Mechanism of STMN2 Cryptic Splice-Polyadenylation and its Correction for TDP-43 Proteinopathies
Baughn et al., Science. 2023.
Loss of the RNA-binding protein TDP-43 from the nuclei of affected neurons is a hallmark of neurodegeneration in TDP-43 proteinopathies (e.g., amyotrophic lateral sclerosis, frontotemporal dementia). Loss of functional TDP-43 is accompanied by misprocessing of the stathmin-2 (STMN2) RNA precursor. Investigators determined the elements through which TDP‑43 regulates STMN2 pre‑mRNA processing and identified steric binding antisense oligonucleotides that are capable of restoring normal STMN2 protein and RNA levels. This approach is potentially applicable for human therapy. Supported by ORIP (U42OD010921), NIA, NCI, NIGMS, and NINDS.
A Class of Anti-Inflammatory Lipids Decrease with Aging in the Central Nervous System
Tan et al., Nature Chemical Biology. 2023.

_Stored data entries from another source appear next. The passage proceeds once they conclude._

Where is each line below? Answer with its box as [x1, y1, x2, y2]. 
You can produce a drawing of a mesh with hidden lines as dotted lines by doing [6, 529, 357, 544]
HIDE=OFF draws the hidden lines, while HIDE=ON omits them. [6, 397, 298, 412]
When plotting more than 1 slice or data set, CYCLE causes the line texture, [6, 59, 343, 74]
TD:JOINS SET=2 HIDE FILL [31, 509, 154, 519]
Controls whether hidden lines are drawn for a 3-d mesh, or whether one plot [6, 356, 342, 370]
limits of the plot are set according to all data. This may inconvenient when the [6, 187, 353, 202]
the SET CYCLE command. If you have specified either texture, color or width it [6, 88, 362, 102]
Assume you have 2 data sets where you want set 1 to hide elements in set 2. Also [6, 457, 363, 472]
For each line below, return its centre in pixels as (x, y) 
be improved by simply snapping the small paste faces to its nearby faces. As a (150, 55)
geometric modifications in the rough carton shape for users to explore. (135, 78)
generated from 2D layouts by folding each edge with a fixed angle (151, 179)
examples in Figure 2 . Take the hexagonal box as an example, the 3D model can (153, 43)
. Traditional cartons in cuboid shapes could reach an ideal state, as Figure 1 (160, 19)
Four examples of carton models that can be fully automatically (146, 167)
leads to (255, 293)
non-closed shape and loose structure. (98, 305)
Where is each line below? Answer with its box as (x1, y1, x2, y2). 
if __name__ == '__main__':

https://doi.org/10.1038/s41589-022-01165-6
Impaired lipid metabolism in the brain has been implicated in neurological disorders of aging, yet analyses of lipid pathway changes with age have been lacking. The researchers examined the brain lipidome of mice of both sexes across the lifespan using untargeted lipidomics. They found that 3-sulfogalactosyl diacylglycerols (SGDGs) are structural components of myelin and decline with age in the central nervous system. The researchers discovered that SGDGs also are present in male human and rhesus macaque brains, demonstrating their evolutionary conservation in mammals. The investigators showed that SGDGs possess anti-inflammatory activity, suggesting a potential role for this lipid class in age-related neurodegenerative diseases. Supported by ORIP (P51OD011092), NIA, NCI, NIDDK, and NINDS.
Innate Immunity Stimulation via CpG Oligodeoxynucleotides Ameliorates Alzheimer’s Disease Pathology in Aged Squirrel Monkeys
Patel et al., Brain: A Journal of Neurology. 2021.

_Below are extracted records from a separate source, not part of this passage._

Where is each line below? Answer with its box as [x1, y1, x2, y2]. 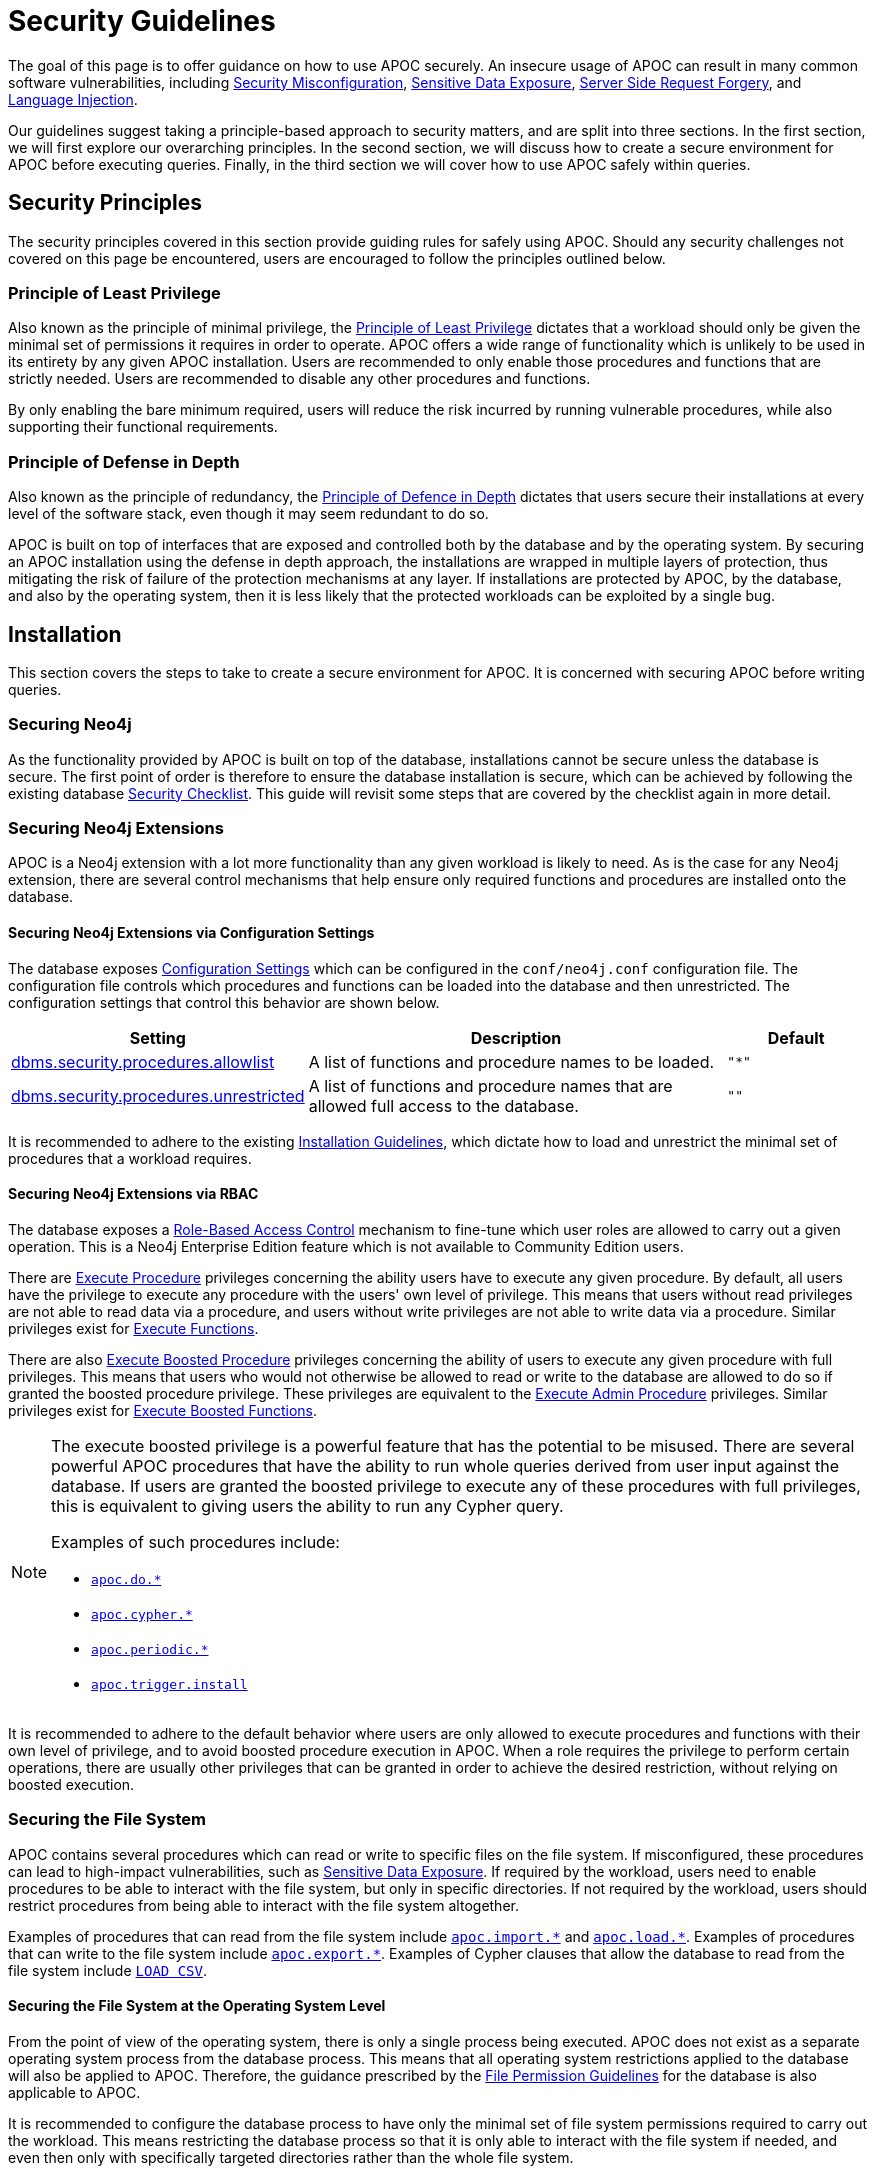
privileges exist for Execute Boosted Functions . [8, 1401, 318, 1419]
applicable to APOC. [8, 2083, 141, 2101]
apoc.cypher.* [91, 1606, 193, 1622]
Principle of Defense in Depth [8, 451, 240, 472]
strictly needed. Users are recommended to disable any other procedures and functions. [8, 370, 591, 388]
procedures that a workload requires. [8, 1149, 252, 1167]
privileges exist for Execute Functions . [8, 1319, 259, 1337]
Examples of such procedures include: [51, 1531, 340, 1552]

https://pubmed.ncbi.nlm.nih.gov/34128045/
Alzheimer's disease is the only illness among the top 10 causes of death for which there is no disease-modifying therapy. The authors have shown in transgenic Alzheimer's disease mouse models that harnessing innate immunity via TLR9 agonist CpG oligodeoxynucleotides (ODNs) modulates age-related defects associated with immune cells and safely reduces amyloid plaques, oligomeric amyloid-β, tau pathology, and cerebral amyloid angiopathy (CAA). They used a nonhuman primate model for sporadic Alzheimer's disease pathology that develops extensive CAA-elderly squirrel monkeys. They demonstrate that long-term use of Class B CpG ODN 2006 induces a favorable degree of innate immunity stimulation. CpG ODN 2006 has been well established in numerous human trials for a variety of diseases. This evidence together with their earlier research validates the beneficial therapeutic outcomes and safety of this innovative immunomodulatory approach. Supported by ORIP (P40OD010938), NINDS, NIA, and NCI.